I wrote in a previous post about the fallacy of the word big in the phrase “Big Data”. This catch phrase that has been associated with “everything having to do with the analysis of data” is a poisonous co-opting of the analytics space to fit a vendor’s needs. It creates a major barrier to adoption for analytics and confusion over exactly what data analytics can and can’t do with its reliance on capturing massive amounts of data. If you accept the premise that “Big Data” is a lie, and that anyone can benefit from analyzing data then the next logical question is, “now what?”

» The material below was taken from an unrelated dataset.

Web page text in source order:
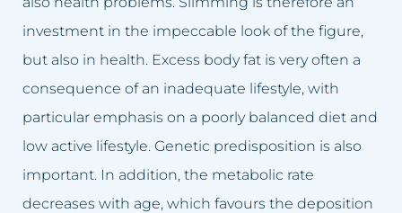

You already have a LOT of data. We’ve all seen the examples of “how much data is created every second/minute” floating around (here is one if you have not) but this is for web-scale, massively consumed platforms (and a huge part of the Big Data Fallacy I might add). Even still, any reasonably sized organization is likely curating anywhere from 10 to 100 TB of just “data” with most organizations generating around 50% again year over year. That data can be in many forms and formats; RDBMS (databases), Files, Logs, Images, Video, Audio, source code, web pages, emails, forums and Intranet sites, and a bunch of other ones I am not thinking of so early in the morning. The value in analytics comes from linking data together, and in a world full of data and most critically data TYPES how do you actually get started?
There are two “bug bucket” schools of thought for this:
1) The “Big Data Fallacy” school: Put all the data in one place. It is the only way possible to attempt to capture all the information you have in a useable format. This is not just the storage vendor view (think of the term “Data Lake”) this is also the view of common analytics tools like Hadoop: “Dump everything in here and then you can analyze it”.